For the data below, give again exactly the lines from the one containing "Grid space [45, 252]" through the one containing "Define agent type(s)", both ends included, and no others.

Data section: Begin

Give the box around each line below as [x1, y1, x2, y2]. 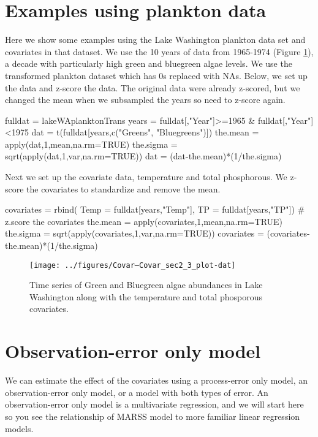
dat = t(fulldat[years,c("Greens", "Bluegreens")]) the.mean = [31, 126, 259, 139]
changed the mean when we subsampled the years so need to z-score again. [5, 93, 286, 106]
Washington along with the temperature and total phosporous [29, 290, 262, 303]
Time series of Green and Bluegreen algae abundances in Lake [29, 278, 263, 291]
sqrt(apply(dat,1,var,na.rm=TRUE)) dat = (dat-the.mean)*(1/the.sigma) [5, 150, 282, 162]
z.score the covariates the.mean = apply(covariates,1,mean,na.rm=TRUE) [5, 215, 283, 227]
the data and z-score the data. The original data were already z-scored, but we [5, 81, 300, 94]
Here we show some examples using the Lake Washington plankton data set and [5, 33, 306, 46]
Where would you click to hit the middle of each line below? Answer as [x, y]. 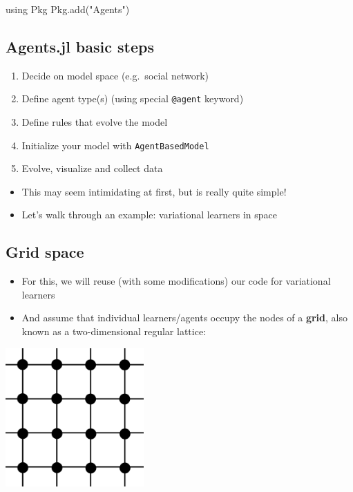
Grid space [45, 252]
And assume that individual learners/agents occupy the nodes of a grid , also [185, 318]
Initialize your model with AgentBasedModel [115, 145]
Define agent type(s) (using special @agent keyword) [133, 98]
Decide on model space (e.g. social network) [115, 75]
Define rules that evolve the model [95, 122]
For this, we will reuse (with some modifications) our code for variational [176, 281]
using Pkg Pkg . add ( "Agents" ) [68, 9]
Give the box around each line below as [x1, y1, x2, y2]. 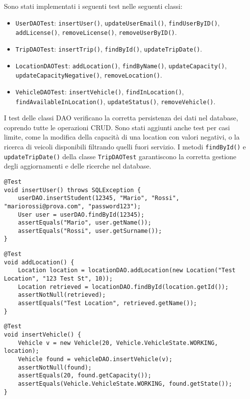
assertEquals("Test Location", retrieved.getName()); [18, 300, 197, 307]
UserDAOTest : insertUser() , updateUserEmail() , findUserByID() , [15, 17, 220, 28]
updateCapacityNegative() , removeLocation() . [15, 70, 162, 80]
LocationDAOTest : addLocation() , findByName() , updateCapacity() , [15, 60, 227, 70]
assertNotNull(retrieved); [18, 291, 106, 299]
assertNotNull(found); [18, 364, 92, 371]
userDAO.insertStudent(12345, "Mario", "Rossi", [18, 195, 179, 202]
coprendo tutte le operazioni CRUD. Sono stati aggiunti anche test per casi [4, 122, 230, 132]
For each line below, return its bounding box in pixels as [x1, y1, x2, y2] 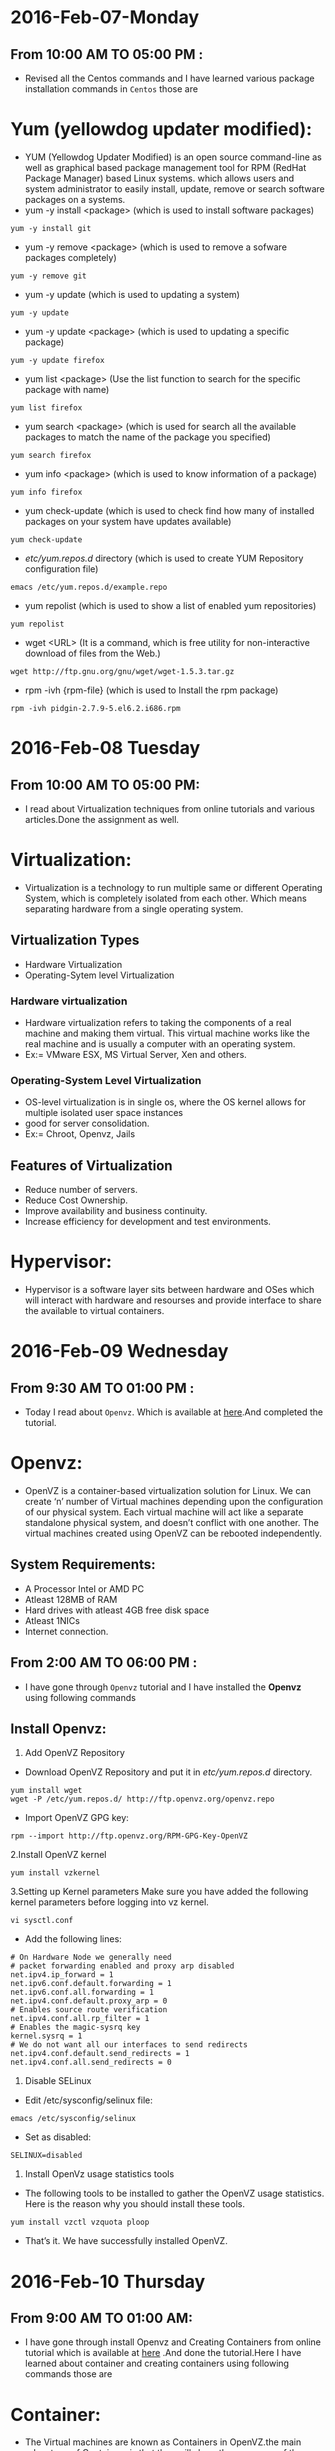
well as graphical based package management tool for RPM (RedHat [24, 161, 307, 173]
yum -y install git [10, 223, 92, 233]
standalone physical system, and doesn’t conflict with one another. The [24, 1516, 320, 1528]
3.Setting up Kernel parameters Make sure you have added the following [10, 1886, 309, 1898]
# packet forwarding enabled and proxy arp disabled [10, 1961, 235, 1971]
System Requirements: [10, 1556, 156, 1573]
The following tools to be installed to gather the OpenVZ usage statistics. [24, 2187, 325, 2200]
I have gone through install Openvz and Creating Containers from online [24, 2336, 322, 2348]
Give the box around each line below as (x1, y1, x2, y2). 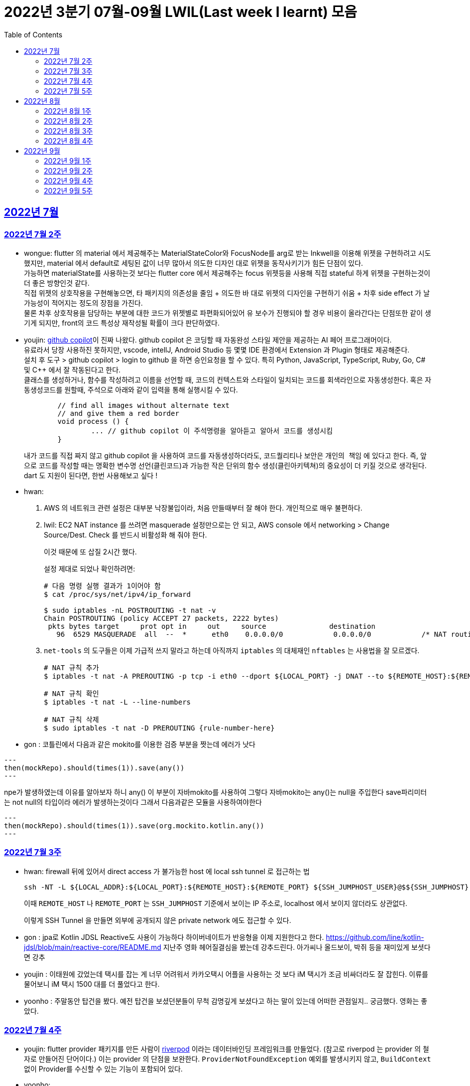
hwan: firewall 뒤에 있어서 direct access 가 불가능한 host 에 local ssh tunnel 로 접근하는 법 (24, 867, 310, 876)
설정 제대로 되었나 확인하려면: (44, 564, 135, 573)
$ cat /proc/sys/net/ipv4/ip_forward (44, 590, 191, 598)
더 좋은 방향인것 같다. (24, 278, 90, 287)
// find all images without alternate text (57, 401, 230, 409)
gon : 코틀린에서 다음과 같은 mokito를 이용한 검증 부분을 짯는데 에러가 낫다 (24, 739, 255, 748)
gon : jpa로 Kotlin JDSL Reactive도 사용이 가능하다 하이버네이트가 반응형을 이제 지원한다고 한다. (24, 932, 324, 941)
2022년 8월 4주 (44, 136, 93, 145)
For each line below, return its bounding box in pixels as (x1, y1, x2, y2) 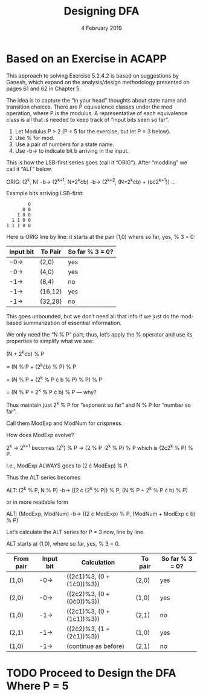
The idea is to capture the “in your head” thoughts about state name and (6, 96, 187, 104)
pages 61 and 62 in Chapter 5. (6, 85, 82, 92)
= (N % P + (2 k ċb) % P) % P (6, 362, 77, 370)
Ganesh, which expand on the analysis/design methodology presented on (6, 78, 190, 85)
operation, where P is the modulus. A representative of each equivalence (6, 109, 188, 116)
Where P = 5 (6, 679, 69, 693)
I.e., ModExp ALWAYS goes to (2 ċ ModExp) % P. (6, 462, 129, 469)
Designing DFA (63, 4, 140, 18)

Data section: End

Response below:
Grid space [45, 252]
And assume that individual learners/agents occupy the nodes of a grid , also [185, 318]
Initialize your model with AgentBasedModel [115, 145]
Define agent type(s) (using special @agent keyword) [133, 98]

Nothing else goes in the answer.